◆ Exercise requirements
What lines in the entries hold the string "whether"? List them.

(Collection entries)

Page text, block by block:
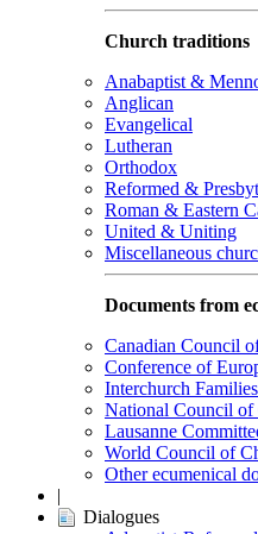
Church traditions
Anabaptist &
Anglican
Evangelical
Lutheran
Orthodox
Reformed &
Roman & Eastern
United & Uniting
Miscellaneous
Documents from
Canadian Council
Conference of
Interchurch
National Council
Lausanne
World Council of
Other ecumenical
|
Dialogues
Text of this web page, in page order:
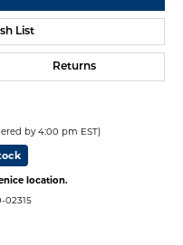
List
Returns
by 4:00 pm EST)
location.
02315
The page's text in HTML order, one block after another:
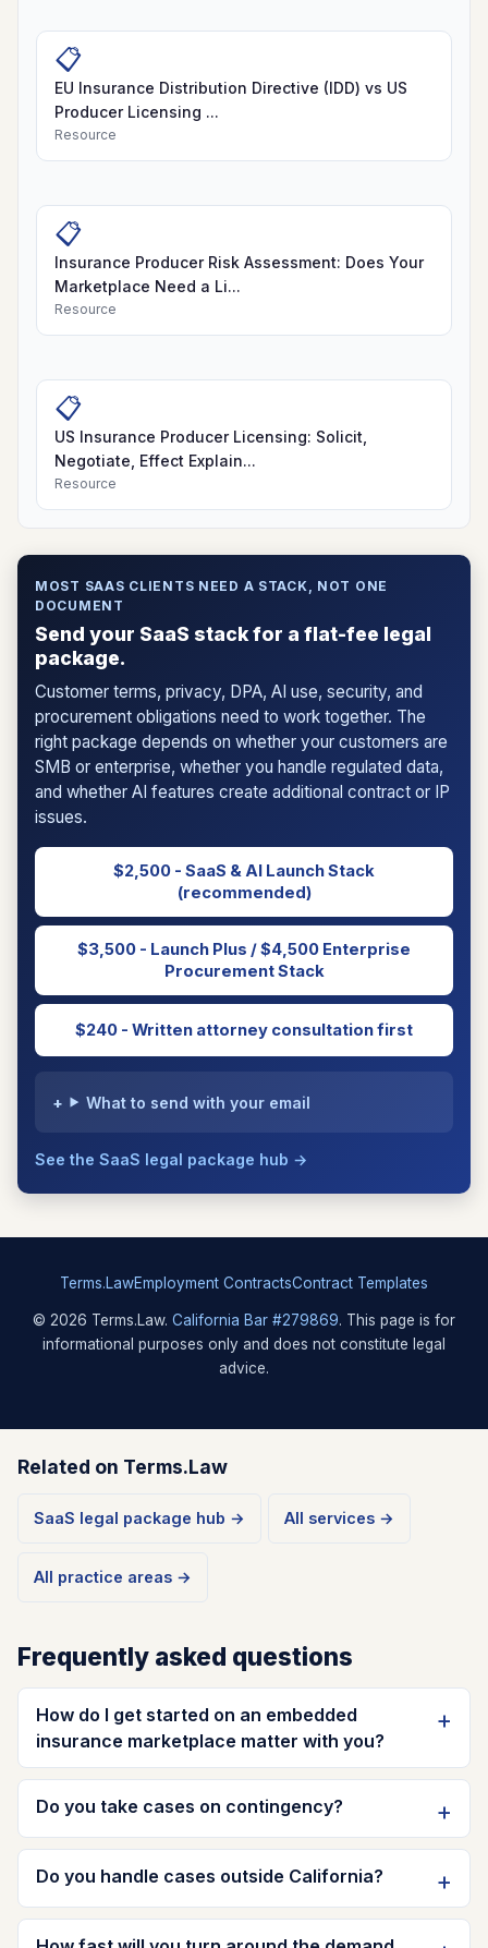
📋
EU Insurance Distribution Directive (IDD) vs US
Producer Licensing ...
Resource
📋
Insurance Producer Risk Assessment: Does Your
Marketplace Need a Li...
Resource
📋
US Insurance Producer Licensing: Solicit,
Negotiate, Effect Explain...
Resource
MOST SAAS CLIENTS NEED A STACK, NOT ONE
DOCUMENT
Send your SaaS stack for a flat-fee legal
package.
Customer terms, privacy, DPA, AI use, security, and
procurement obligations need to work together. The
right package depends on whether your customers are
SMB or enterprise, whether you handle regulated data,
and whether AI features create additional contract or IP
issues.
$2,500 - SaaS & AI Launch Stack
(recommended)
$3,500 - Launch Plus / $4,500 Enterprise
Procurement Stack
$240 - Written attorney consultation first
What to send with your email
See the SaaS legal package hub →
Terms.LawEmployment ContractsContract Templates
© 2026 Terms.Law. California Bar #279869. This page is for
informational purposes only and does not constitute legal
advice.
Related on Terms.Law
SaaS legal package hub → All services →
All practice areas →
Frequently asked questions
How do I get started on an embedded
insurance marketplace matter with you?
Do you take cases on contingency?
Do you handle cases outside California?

◆ Exercise result
right package depends on whether your customers are
SMB or enterprise, whether you handle regulated data,
and whether AI features create additional contract or IP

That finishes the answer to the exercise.